We were also told at a recent crap appnt that he is likely to deteriorate physically with age so I guess manual work is out too.

MiladyDeWinterOfDiscontent · 02/06/2010 18:22

"despotic ruler of a small nudist colony"

We were at the centre for children with disabilities earlier which is next to this building.

We were considering buying it with a lottery win and DH wondered what the big arched enclave underneath the clock tower with the balcony was for. I thought it would be perfect for DS to appear proclaiming things wearing a dark cloak with long sleeves, organist in the background...

anonandlikeit · 02/06/2010 18:45

Blimey! I remember Warley from when I was a child, our neighbour was a regular patient, a lovely man but struggled with mental health & was in & out of various hoispitals.

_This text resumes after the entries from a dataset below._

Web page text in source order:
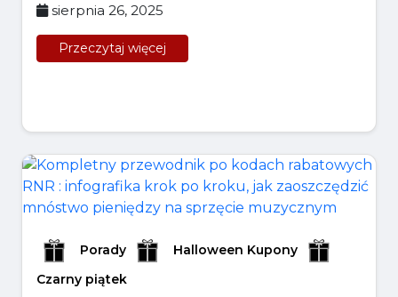
sierpnia 26, 2025
Przeczytaj więcej
Porady
Halloween Kupony
Czarny piątek
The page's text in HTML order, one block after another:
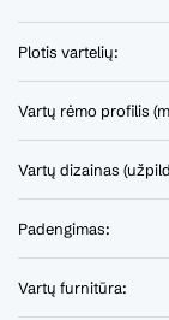
Plotis vartelių:
Vartų rėmo profilis
Vartų dizainas
Padengimas:
Vartų furnitūra:
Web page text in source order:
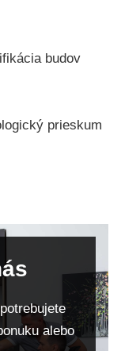
budov
prieskum
alebo
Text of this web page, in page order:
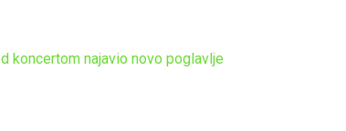
koncertom najavio novo poglavlje
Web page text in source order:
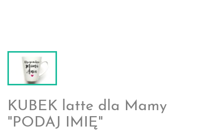
KUBEK latte dla Mamy
"PODAJ IMIĘ"
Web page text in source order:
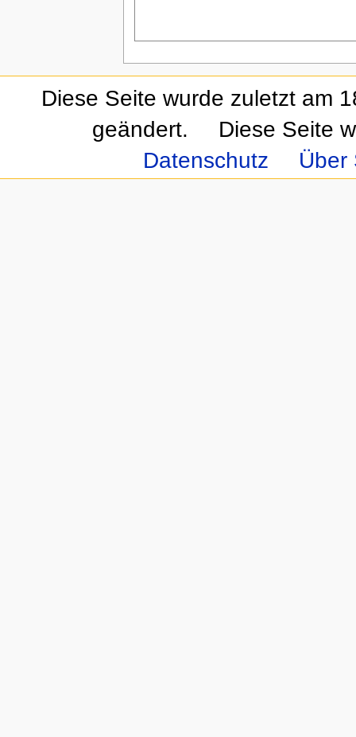
Diese Seite wurde zuletzt am
geändert.
Diese Seite
Datenschutz
Über
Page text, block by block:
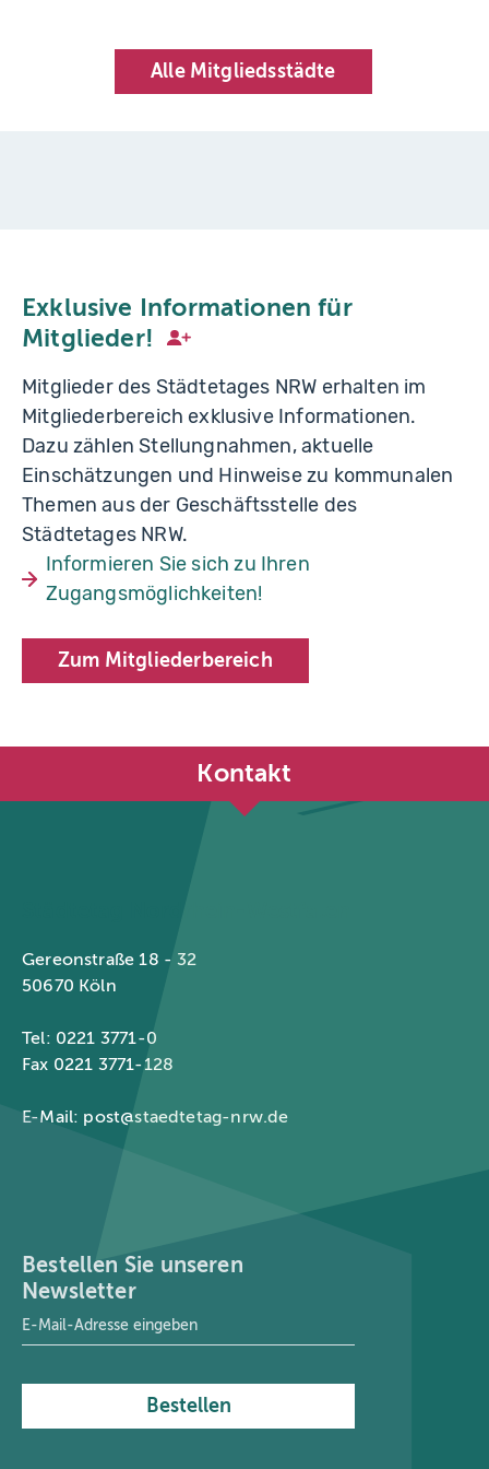
Alle Mitgliedsstädte
Exklusive Informationen für
Mitglieder!
Mitglieder des Städtetages NRW erhalten im
Mitgliederbereich exklusive Informationen.
Dazu zählen Stellungnahmen, aktuelle
Einschätzungen und Hinweise zu kommunalen
Themen aus der Geschäftsstelle des
Städtetages NRW.
Informieren Sie sich zu Ihren
Zugangsmöglichkeiten!
Zum Mitgliederbereich
Kontakt
Gereonstraße 18 - 32
50670 Köln
Tel: 0221 3771-0
Fax 0221 3771-128
E-Mail: post@staedtetag-nrw.de
Bestellen Sie unseren
Newsletter
E-Mail-Adresse
Bestellen
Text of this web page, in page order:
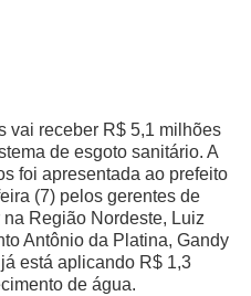
vai receber R$ 5,1 milhões
de esgoto sanitário. A
foi apresentada ao prefeito
(7) pelos gerentes de
Região Nordeste, Luiz
Antônio da Platina, Gandy
está aplicando R$ 1,3
de água.
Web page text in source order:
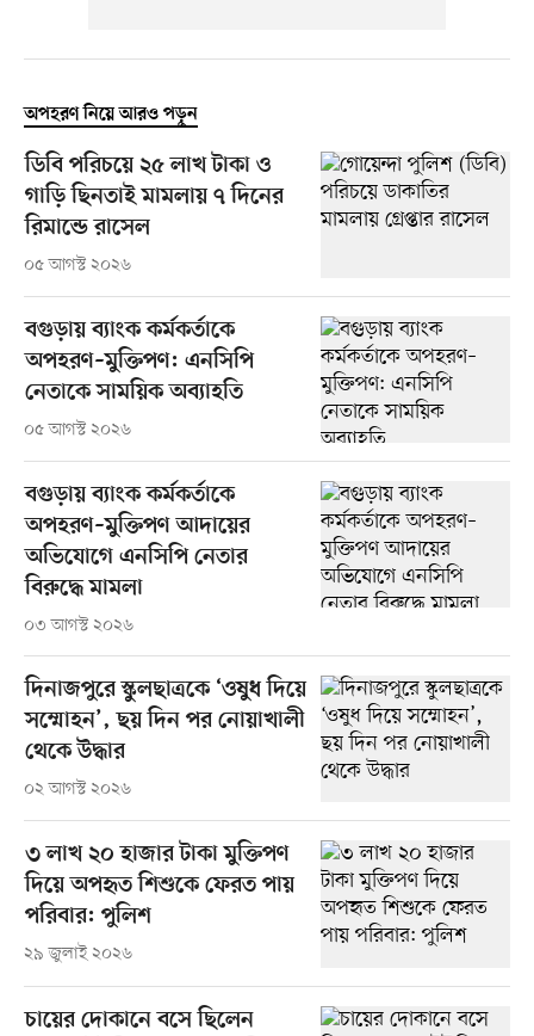
অপহরণ নিয়ে আরও পড়ুন
ডিবি পরিচয়ে ২৫ লাখ টাকা ও
গাড়ি ছিনতাই মামলায় ৭ দিনের
রিমান্ডে রাসেল
০৫ আগস্ট ২০২৬
বগুড়ায় ব্যাংক কর্মকর্তাকে
অপহরণ–মুক্তিপণ: এনসিপি
নেতাকে সাময়িক অব্যাহতি
০৫ আগস্ট ২০২৬
বগুড়ায় ব্যাংক কর্মকর্তাকে
অপহরণ–মুক্তিপণ আদায়ের
অভিযোগে এনসিপি নেতার
বিরুদ্ধে মামলা
০৩ আগস্ট ২০২৬
দিনাজপুরে স্কুলছাত্রকে ‘ওষুধ দিয়ে
সম্মোহন’, ছয় দিন পর নোয়াখালী
থেকে উদ্ধার
০২ আগস্ট ২০২৬
৩ লাখ ২০ হাজার টাকা মুক্তিপণ
দিয়ে অপহৃত শিশুকে ফেরত পায়
পরিবার: পুলিশ
২৯ জুলাই ২০২৬
চায়ের দোকানে বসে ছিলেন
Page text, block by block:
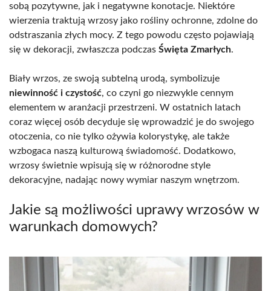
sobą pozytywne, jak i negatywne konotacje. Niektóre
wierzenia traktują wrzosy jako rośliny ochronne, zdolne do
odstraszania złych mocy. Z tego powodu często pojawiają
się w dekoracji, zwłaszcza podczas Święta Zmarłych.
Biały wrzos, ze swoją subtelną urodą, symbolizuje
niewinność i czystość, co czyni go niezwykle cennym
elementem w aranżacji przestrzeni. W ostatnich latach
coraz więcej osób decyduje się wprowadzić je do swojego
otoczenia, co nie tylko ożywia kolorystykę, ale także
wzbogaca naszą kulturową świadomość. Dodatkowo,
wrzosy świetnie wpisują się w różnorodne style
dekoracyjne, nadając nowy wymiar naszym wnętrzom.
Jakie są możliwości uprawy wrzosów w
warunkach domowych?
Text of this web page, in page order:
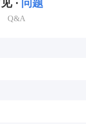
· 问题
Q&A
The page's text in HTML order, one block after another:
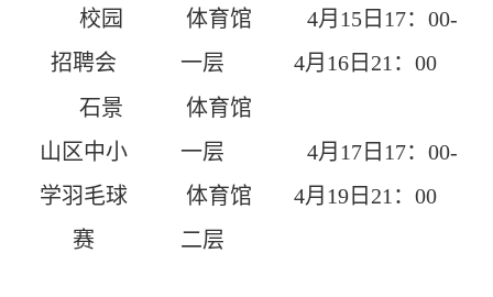
校园
招聘会
体育馆
一层
4月 15日 17： 00-
4月 16日 21 ： 00
石景
山区中小
学羽毛球
赛
体育馆
一层
体育馆
二层
4月 17日 17： 00-
4月 19日 21 ： 00
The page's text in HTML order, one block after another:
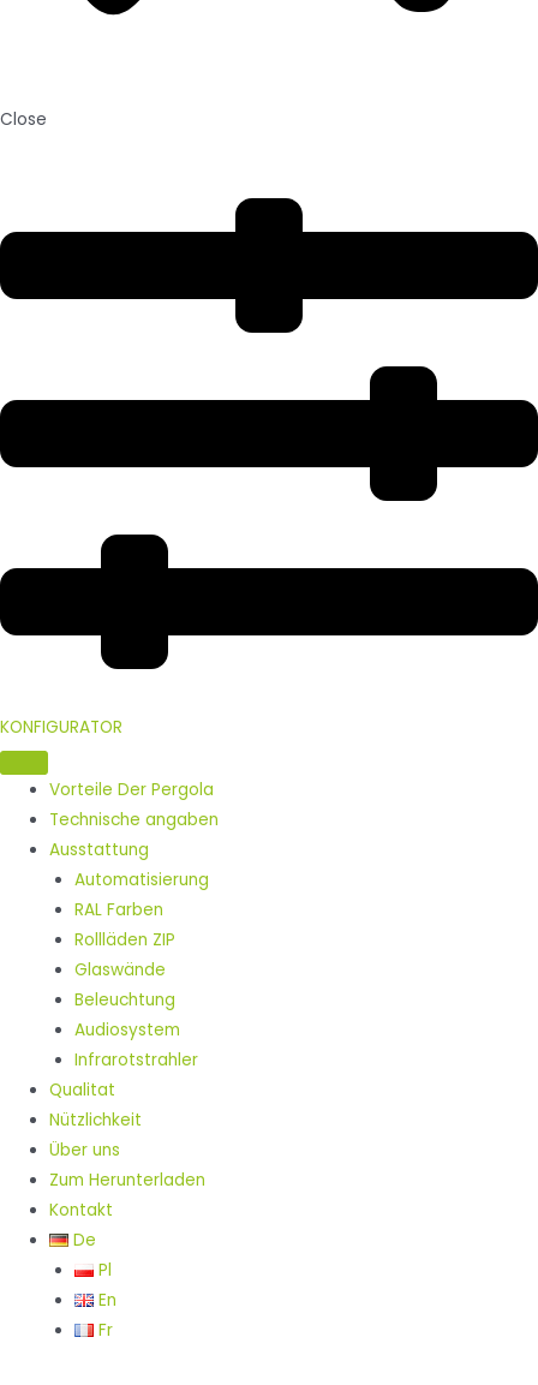
Close
KONFIGURATOR
Vorteile Der Pergola ​
Technische angaben
Ausstattung
Automatisierung
RAL Farben
Rollläden ZIP
Glaswände
Beleuchtung
Audiosystem
Infrarotstrahler
Qualitat
Nützlichkeit
Über uns
Zum Herunterladen
Kontakt
De
Pl
En
Fr
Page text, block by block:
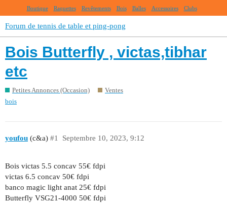
Boutique Raquettes Revêtements Bois Balles Accessoires Clubs
Forum de tennis de table et ping-pong
Bois Butterfly , victas,tibhar
etc
Petites Annonces (Occasion)
Ventes
bois
youfou (c&a) Septembre 10, 2023, 9:12
#1
Bois victas 5.5 concav 55€ fdpi
victas 6.5 concav 50€ fdpi
banco magic light anat 25€ fdpi
Butterfly VSG21-4000 50€ fdpi
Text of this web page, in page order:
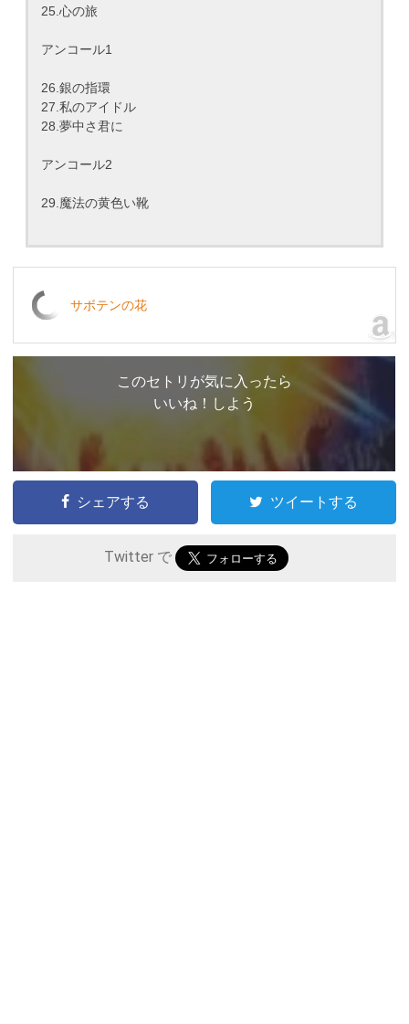
25.心の旅
アンコール1
26.銀の指環
27.私のアイドル
28.夢中さ君に
アンコール2
29.魔法の黄色い靴
サボテンの花
このセトリが気に入ったら
いいね！しよう
シェアする ツイートする
Twitter で
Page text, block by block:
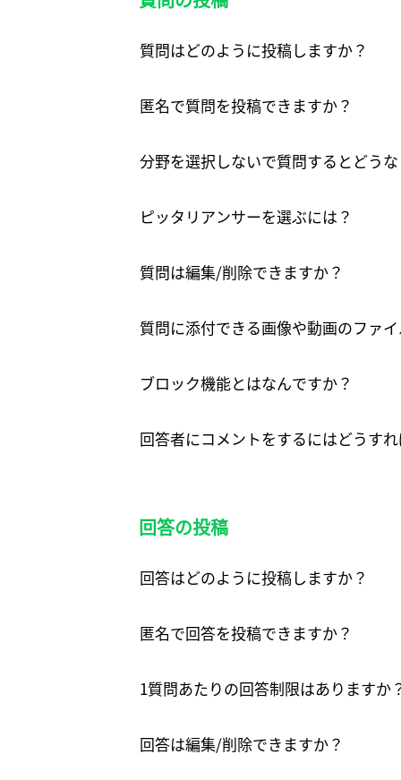
質問はどのように投稿しますか？
匿名で質問を投稿できますか？
分野を選択しないで質問するとどう
ピッタリアンサーを選ぶには？
質問は編集/削除できますか？
質問に添付できる画像や動画のファ
ブロック機能とはなんですか？
回答者にコメントをするにはどうす
回答の投稿
回答はどのように投稿しますか？
匿名で回答を投稿できますか？
1質問あたりの回答制限はありますか
回答は編集/削除できますか？
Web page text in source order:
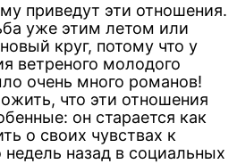
приведут эти отношения.
уже этим летом или
круг, потому что у
ветреного молодого
очень много романов!
что эти отношения
он старается как
о своих чувствах к
недель назад в социальных
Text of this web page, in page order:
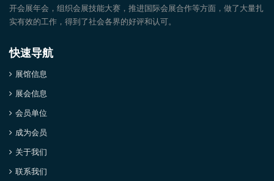
开会展年会，组织会展技能大赛，推进国际会展合作等方面，做了大量扎
实有效的工作，得到了社会各界的好评和认可。
快速导航
展馆信息
展会信息
会员单位
成为会员
关于我们
联系我们
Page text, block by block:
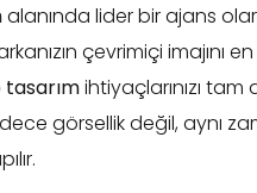
alanında lider bir ajans
çevrimiçi
ihtiyaçlarınızı tam
görsellik değil, aynı
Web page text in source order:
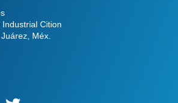
Cition
Méx.
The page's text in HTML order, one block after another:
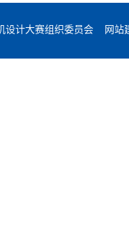
设计大赛组织委员会 网站
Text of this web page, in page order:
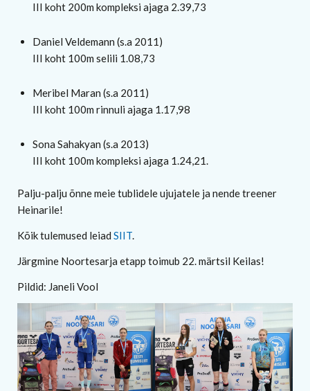
III koht 200m kompleksi ajaga 2.39,73
Daniel Veldemann (s.a 2011)
III koht 100m selili 1.08,73
Meribel Maran (s.a 2011)
III koht 100m rinnuli ajaga 1.17,98
Sona Sahakyan (s.a 2013)
III koht 100m kompleksi ajaga 1.24,21.
Palju-palju õnne meie tublidele ujujatele ja nende treener
Heinarile!
Kõik tulemused leiad SIIT.
Järgmine Noortesarja etapp toimub 22. märtsil Keilas!
Pildid: Janeli Vool
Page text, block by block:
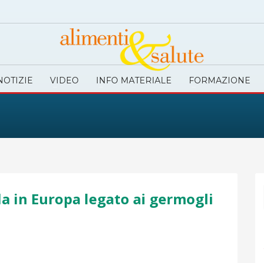
VIDEO INFO MATERIALE FORMAZIONE
in Europa legato ai germogli
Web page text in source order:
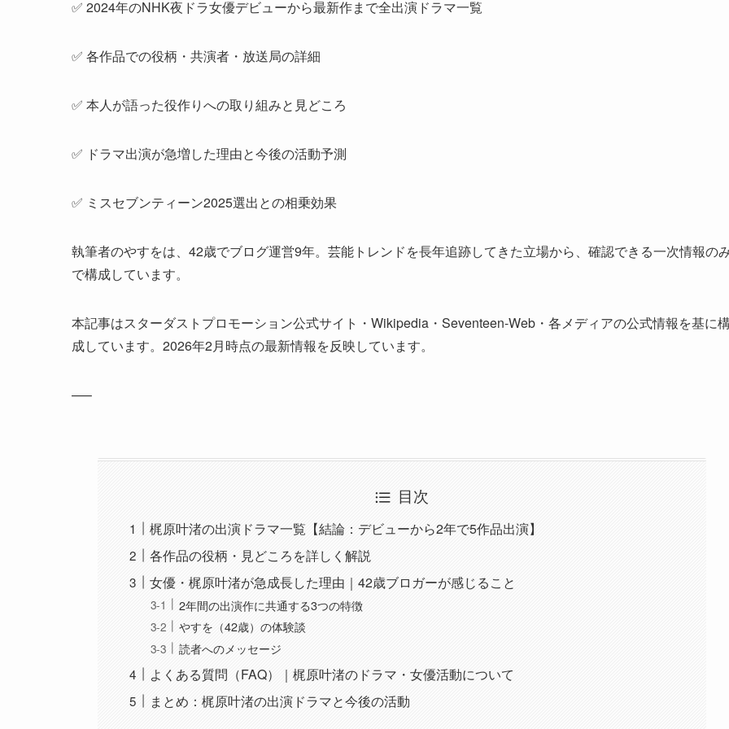
✅ 2024年のNHK夜ドラ女優デビューから最新作まで全出演ドラマ一覧
✅ 各作品での役柄・共演者・放送局の詳細
✅ 本人が語った役作りへの取り組みと見どころ
✅ ドラマ出演が急増した理由と今後の活動予測
✅ ミスセブンティーン2025選出との相乗効果
執筆者のやすをは、42歳でブログ運営9年。芸能トレンドを長年追跡してきた立場から、確認できる一次情報の
で構成しています。
本記事はスターダストプロモーション公式サイト・Wikipedia・Seventeen-Web・各メディアの公式情報を基に
成しています。2026年2月時点の最新情報を反映しています。
—–
目次
梶原叶渚の出演ドラマ一覧【結論：デビューから2年で5作品出演】
各作品の役柄・見どころを詳しく解説
女優・梶原叶渚が急成長した理由｜42歳ブロガーが感じること
2年間の出演作に共通する3つの特徴
やすを（42歳）の体験談
読者へのメッセージ
よくある質問（FAQ）｜梶原叶渚のドラマ・女優活動について
まとめ：梶原叶渚の出演ドラマと今後の活動
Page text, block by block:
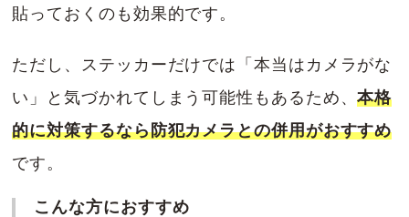
貼っておくのも効果的です。
ただし、ステッカーだけでは「本当はカメラがな
い」と気づかれてしまう可能性もあるため、本格
的に対策するなら防犯カメラとの併用がおすすめ
です。
こんな方におすすめ
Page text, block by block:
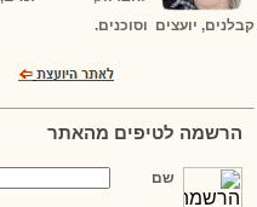
קבלנים, יועצים וסוכנים.
הרשמה לטיפים מהאתר
שם
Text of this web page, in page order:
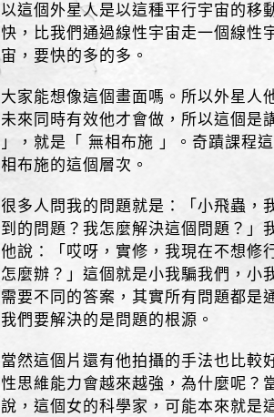
以這個外星人是以這種平行宇宙的移
快，比我們通過線性宇宙走一個線性
宙，要快的多的多。
大家能想像這個畫面嗎。所以外星人
未來同時有效他才會做，所以這個是
」，就是「 無相布施 」。奇蹟課程
相布施的這個層次。
很多人問我的問題就是：「小飛蟲，
到的問題？我怎麼解決這個問題？」
他說：「哎呀，實修，我現在不想修
怎麼辦？」這個就是小我騙我們，小
需要不同的答案，其實所有問題都是
我們要解決的是問題的根源。
當然這個片還有他拍攝的手法也比較
性思維能力會越來越強，為什麼呢？
說，這個女的科學家，可能本來就是
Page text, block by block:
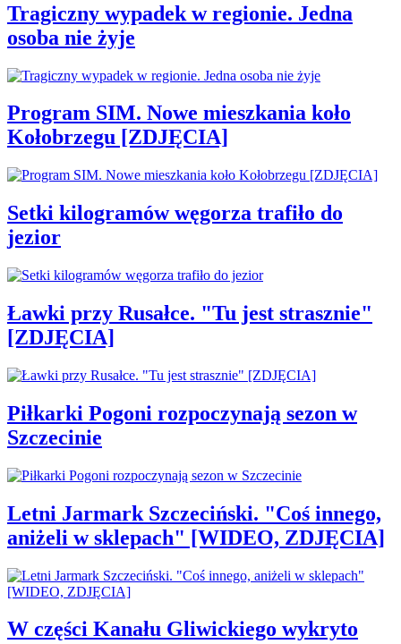
Tragiczny wypadek w regionie. Jedna
osoba nie żyje
Program SIM. Nowe mieszkania koło
Kołobrzegu [ZDJĘCIA]
Setki kilogramów węgorza trafiło do
jezior
Ławki przy Rusałce. "Tu jest strasznie"
[ZDJĘCIA]
Piłkarki Pogoni rozpoczynają sezon w
Szczecinie
Letni Jarmark Szczeciński. "Coś innego,
aniżeli w sklepach" [WIDEO, ZDJĘCIA]
W części Kanału Gliwickiego wykryto
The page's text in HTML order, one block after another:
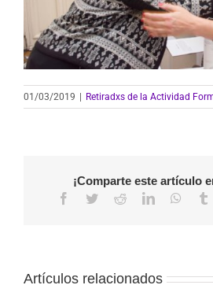
01/03/2019 Retiradxs de la Actividad
¡Comparte este artículo
Facebook
TwitterRedditLinkedIn
Artículos relacionados
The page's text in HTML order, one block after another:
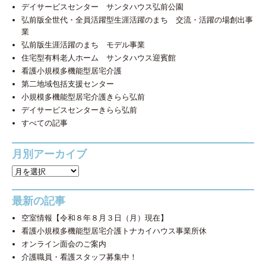
デイサービスセンター サンタハウス弘前公園
弘前版全世代・全員活躍型生涯活躍のまち 交流・活躍の場創出事
業
弘前版生涯活躍のまち モデル事業
住宅型有料老人ホーム サンタハウス迎賓館
看護小規模多機能型居宅介護
第二地域包括支援センター
小規模多機能型居宅介護きらら弘前
デイサービスセンターきらら弘前
すべての記事
月別アーカイブ
最新の記事
空室情報【令和８年８月３日（月）現在】
看護小規模多機能型居宅介護トナカイハウス事業所休
オンライン面会のご案内
介護職員・看護スタッフ募集中！

MiladyDeWinterOfDiscontent · 02/06/2010 19:42

Amazing building isn't it? My Dad (born 1940) is from the East End and it was the "place" people were threatened with in those days It has been converted to poncey apartments now.

Warley is a beautiful little town set deep in a forest. DH and I will have all other buildings flattened except for the Snap Centre when we take charge

vintage · 02/06/2010 19:57

ds is 17 he will always need total support throughout his life with us and hopfully his own house with 24 hour care when we are both dead i find it very difficult to think of the future that though time is marching on he leaves school next year and we have to start thinking of where to next the thing is noobody will ever LOVE him after us they will look after him but they wont love him sorry cying now

MiladyDeWinterOfDiscontent · 02/06/2010 20:04

Oh vintage, cry all you like, it's so hard thinking that. Do you have no family other tah yourselves?